In the LPA.chm13__LPA__tig00000001.vcf.gz file, the variants were called with respect to the chm13__LPA__tig00000001 contig, which was used as the reference path. The ID field in the VCF lists the nodes involved in the variant. A > means that the node is visited in forward orientation, a < means that the node is visited in reverse orientation.

The insertion at position 1050 (G > GT) is present only in one of the HG02572’s contig (HG02572__LPA__tig00000001). To extract the sub-graph where this insertion falls, execute:

odgi extract -i LPA.og -n 23 -c 1 -o LPA.21_23_G_GT.og

The instruction extracts:

the node with ID 23 (-n 23),
the nodes reachable from this node following a single edge (-c 1) in the graph topology,
the edges connecting all the extracted nodes, and
the paths traversing all the extracted nodes.

How many nodes/edges the extracted graph contain? How many paths ? Which are their names?

Use Bandage to visualize the graph. Display node IDs.

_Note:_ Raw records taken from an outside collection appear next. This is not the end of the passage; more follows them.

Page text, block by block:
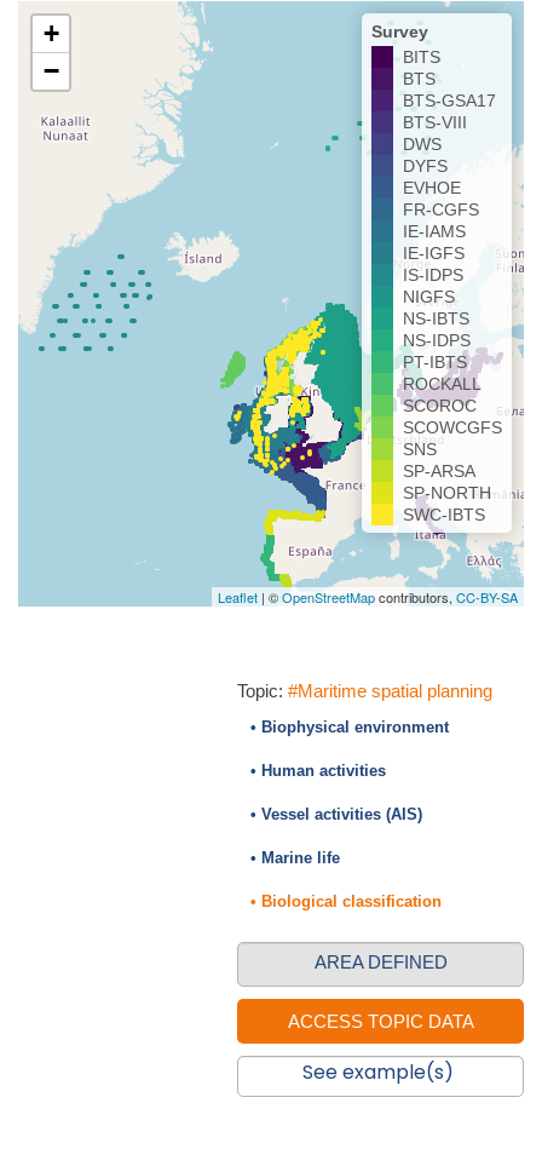
Topic: #Maritime spatial planning
• Biophysical environment
• Human activities
• Vessel activities (AIS)
• Marine life
• Biological classification
AREA DEFINED
See example(s)

What can you see between nodes 21 and 23?

Human chromosome 6

Download the pangenome graph of the Human chromosome 6 in GFA format, decompress it, and convert it to a graph in odgi format.

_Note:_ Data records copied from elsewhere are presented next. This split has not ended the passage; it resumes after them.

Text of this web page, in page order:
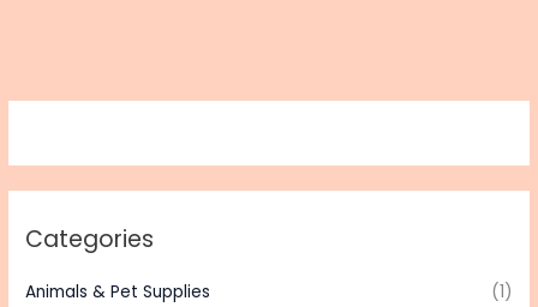
Categories
Animals & Pet Supplies
(1)
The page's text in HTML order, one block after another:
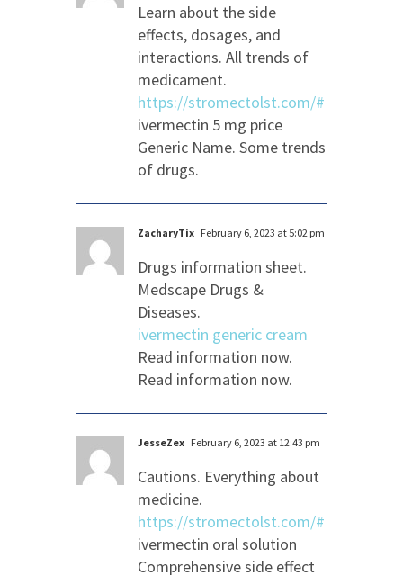
Learn about the side
effects, dosages, and
interactions. All trends of
medicament.
https://stromectolst.com/#
ivermectin 5 mg price
Generic Name. Some trends
of drugs.
ZacharyTix February 6, 2023 at 5:02 pm
Drugs information sheet.
Medscape Drugs &
Diseases.
ivermectin generic cream
Read information now.
Read information now.
JesseZex February 6, 2023 at 12:43 pm
Cautions. Everything about
medicine.
https://stromectolst.com/#
ivermectin oral solution
Comprehensive side effect

wget https://s3-us-west-2.amazonaws.com/human-pangenomics/pangenomes/scratch/2021_11_16_pggb_wgg.88/chroms/chr6.pan.fa.a2fb268.4030258.6a1ecc2.smooth.gfa.gz
gunzip chr6.pan.fa.a2fb268.4030258.6a1ecc2.smooth.gfa.gz

odgi build -g chr6.pan.fa.a2fb268.4030258.6a1ecc2.smooth.gfa -o chr6.pan.og -t 8 -P

This graph contains contigs of 88 haploid, phased human genome assemblies from 44 individuals, plus the chm13 and grch38 reference genomes.

Extraction

The major histocompatibility complex (MHC) is a large locus in vertebrate DNA containing a set of closely linked polymorphic genes that code for cell surface proteins essential for the adaptive immune system. In humans, the MHC region occurs on chromosome 6. The human MHC is also called the HLA (human leukocyte antigen) complex (often just the HLA).

To see the coordinates of some HLA genes, execute:

head test/chr6.HLA_genes.bed -n 5

The coordinates are expressed with respect to the grch38 reference genome.

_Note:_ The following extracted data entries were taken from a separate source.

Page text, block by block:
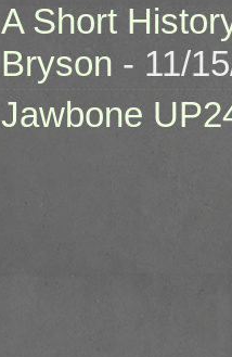
A Short
Bryson - 11/
Jawbone
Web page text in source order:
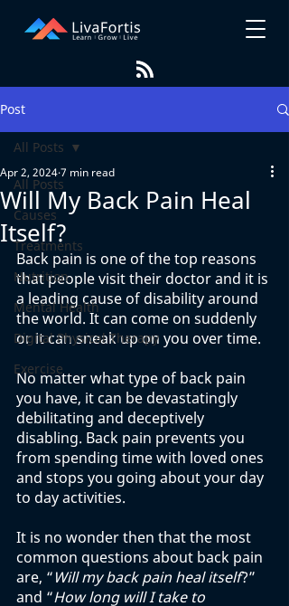
Post
All Posts
Causes
Treatments
Nutrition
Mental Health
Digital Physical Therapy
Exercise
All Posts
Will My Back Pain Heal
Itself?
Apr 2, 20247 min read
Back pain is one of the top reasons
that people visit their doctor and it is
a leading cause of disability around
the world. It can come on suddenly
or it can sneak up on you over time.
No matter what type of back pain
you have, it can be devastatingly
debilitating and deceptively
disabling. Back pain prevents you
from spending time with loved ones
and stops you going about your day
to day activities.
It is no wonder then that the most
common questions about back pain
are, “Will my back pain heal itself?”
and “How long will I take to

To extract the subgraph containing all the HLA genes annotated in the chr6.HLA_genes.bed file, execute:

odgi extract -i chr6.pan.og -o chr6.pan.MHC.og -b test/chr6.HLA_genes.bed -c 0 -E -t 8 -P

The instruction extracts:

the nodes belonging to the grch38#chr6 path ranges specified in the the chr6.HLA_genes.bed file via -b,
all nodes between the min and max positions touched by the given path ranges, also if they belong to other paths (-E),
the edges connecting all the extracted nodes, and
the paths traversing all the extracted nodes.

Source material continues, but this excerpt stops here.